> EXERCISE OBJECTIVE
Transcribe, word for word and without additions, each line below from the one containing "Grand Cakes" through the one containing "How to buy your cake with us?", both ends included.
*** DATA SHOWN Section Begins ***
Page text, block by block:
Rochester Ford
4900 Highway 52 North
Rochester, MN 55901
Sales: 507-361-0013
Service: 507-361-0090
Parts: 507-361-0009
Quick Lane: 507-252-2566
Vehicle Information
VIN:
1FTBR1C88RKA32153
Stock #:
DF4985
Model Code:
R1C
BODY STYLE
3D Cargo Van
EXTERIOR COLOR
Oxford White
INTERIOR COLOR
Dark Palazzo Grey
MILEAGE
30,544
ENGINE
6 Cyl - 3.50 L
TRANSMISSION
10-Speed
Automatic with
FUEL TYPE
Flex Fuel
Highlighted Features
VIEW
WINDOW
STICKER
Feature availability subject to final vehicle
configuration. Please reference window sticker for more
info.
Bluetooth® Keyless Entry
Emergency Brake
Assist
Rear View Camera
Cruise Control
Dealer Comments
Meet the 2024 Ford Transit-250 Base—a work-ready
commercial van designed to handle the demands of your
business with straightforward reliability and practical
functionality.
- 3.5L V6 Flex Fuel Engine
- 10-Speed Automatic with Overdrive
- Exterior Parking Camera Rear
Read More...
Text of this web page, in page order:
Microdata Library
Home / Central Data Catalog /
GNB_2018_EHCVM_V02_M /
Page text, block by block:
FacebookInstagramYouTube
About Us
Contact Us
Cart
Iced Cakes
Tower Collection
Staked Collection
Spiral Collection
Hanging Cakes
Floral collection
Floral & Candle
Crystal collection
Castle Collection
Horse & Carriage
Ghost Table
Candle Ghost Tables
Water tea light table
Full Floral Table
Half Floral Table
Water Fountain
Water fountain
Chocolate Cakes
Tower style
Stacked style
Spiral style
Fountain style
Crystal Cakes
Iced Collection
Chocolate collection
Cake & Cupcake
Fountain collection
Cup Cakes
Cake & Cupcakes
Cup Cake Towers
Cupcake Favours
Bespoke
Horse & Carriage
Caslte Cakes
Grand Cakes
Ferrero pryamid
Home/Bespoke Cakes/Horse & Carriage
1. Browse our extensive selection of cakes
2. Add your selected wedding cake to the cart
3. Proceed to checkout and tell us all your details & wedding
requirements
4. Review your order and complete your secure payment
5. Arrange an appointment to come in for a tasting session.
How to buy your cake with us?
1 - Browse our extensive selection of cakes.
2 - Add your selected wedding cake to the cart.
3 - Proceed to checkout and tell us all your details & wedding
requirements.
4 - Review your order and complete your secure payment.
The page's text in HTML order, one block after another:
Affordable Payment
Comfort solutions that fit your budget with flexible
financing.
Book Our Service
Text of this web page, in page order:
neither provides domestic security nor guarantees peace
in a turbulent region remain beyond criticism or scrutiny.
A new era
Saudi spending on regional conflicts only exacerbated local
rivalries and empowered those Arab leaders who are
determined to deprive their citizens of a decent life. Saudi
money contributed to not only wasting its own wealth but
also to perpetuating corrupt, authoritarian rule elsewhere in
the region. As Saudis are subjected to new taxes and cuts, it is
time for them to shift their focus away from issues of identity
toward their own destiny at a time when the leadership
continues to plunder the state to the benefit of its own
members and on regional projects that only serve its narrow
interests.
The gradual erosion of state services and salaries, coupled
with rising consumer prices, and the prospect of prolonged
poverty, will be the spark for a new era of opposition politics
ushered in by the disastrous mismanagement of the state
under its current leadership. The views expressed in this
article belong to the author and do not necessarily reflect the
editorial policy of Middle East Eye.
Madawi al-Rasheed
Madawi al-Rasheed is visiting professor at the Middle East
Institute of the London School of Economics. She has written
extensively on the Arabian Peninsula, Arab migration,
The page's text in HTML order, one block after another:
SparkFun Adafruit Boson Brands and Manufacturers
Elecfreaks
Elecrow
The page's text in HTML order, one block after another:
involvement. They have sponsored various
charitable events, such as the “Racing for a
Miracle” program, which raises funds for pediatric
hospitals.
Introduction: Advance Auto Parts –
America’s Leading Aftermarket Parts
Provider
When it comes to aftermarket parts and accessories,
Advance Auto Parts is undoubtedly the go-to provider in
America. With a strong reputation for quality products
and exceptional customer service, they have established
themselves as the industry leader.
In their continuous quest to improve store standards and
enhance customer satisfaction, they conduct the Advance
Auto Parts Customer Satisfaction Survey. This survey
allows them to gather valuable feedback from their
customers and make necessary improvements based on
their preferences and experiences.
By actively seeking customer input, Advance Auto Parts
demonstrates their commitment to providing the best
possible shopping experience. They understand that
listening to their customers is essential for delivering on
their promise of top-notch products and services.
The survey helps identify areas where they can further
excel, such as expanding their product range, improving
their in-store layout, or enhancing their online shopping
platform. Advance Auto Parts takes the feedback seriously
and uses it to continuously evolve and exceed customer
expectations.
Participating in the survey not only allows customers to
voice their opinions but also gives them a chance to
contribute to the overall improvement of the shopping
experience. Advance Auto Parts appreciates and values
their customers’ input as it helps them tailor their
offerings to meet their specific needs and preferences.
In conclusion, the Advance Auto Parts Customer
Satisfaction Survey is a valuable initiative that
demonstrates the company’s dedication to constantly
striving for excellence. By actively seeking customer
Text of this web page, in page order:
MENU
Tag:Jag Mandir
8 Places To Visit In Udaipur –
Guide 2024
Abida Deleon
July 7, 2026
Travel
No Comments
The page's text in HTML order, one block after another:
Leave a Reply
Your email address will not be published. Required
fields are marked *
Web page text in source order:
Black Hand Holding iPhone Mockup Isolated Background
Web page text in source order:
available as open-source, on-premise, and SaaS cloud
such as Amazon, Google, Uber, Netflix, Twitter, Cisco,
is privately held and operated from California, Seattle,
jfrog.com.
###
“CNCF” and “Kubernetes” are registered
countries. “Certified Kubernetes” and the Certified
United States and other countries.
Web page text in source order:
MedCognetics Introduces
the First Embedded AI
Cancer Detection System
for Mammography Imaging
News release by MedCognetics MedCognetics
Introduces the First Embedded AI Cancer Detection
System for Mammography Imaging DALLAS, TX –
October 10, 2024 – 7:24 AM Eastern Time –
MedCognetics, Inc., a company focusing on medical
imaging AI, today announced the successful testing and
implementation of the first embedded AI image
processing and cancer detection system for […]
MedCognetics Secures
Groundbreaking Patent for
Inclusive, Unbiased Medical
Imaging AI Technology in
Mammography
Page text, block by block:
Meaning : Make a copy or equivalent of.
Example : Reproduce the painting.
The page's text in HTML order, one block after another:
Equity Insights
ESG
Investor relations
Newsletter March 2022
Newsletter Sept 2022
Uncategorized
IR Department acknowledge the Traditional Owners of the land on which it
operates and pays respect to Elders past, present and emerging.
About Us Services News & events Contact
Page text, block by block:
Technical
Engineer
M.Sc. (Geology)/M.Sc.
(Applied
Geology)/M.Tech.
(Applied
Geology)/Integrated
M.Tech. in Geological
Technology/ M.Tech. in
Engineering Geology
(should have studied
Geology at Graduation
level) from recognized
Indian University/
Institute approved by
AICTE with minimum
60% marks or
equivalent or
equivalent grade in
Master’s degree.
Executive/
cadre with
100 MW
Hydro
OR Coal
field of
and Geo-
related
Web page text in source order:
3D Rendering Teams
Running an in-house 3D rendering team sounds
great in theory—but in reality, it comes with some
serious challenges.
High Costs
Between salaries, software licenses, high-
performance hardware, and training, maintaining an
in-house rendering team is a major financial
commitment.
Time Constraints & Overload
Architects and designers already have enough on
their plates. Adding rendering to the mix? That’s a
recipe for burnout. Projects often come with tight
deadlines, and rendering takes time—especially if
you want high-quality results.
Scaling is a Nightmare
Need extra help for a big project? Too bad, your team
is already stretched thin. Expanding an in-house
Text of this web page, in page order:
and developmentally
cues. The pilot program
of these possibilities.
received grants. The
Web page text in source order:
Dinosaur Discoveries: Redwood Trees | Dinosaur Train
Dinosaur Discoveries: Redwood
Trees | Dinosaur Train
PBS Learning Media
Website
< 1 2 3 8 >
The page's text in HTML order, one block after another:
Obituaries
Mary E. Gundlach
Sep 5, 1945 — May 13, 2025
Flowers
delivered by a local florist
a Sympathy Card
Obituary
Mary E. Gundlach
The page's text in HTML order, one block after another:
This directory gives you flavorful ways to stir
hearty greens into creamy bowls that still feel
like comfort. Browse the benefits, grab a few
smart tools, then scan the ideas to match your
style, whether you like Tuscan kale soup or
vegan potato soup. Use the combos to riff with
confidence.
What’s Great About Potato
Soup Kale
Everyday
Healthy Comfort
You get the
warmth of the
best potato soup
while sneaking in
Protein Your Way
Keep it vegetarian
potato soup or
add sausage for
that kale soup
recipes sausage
*** DATA SHOWN Section Ends ***
> RESPONSE FOR THIS EXERCISE
Grand Cakes
Ferrero pryamid
Home/Bespoke Cakes/Horse & Carriage
1. Browse our extensive selection of cakes
2. Add your selected wedding cake to the cart
3. Proceed to checkout and tell us all your details & wedding
requirements
4. Review your order and complete your secure payment
5. Arrange an appointment to come in for a tasting session.
How to buy your cake with us?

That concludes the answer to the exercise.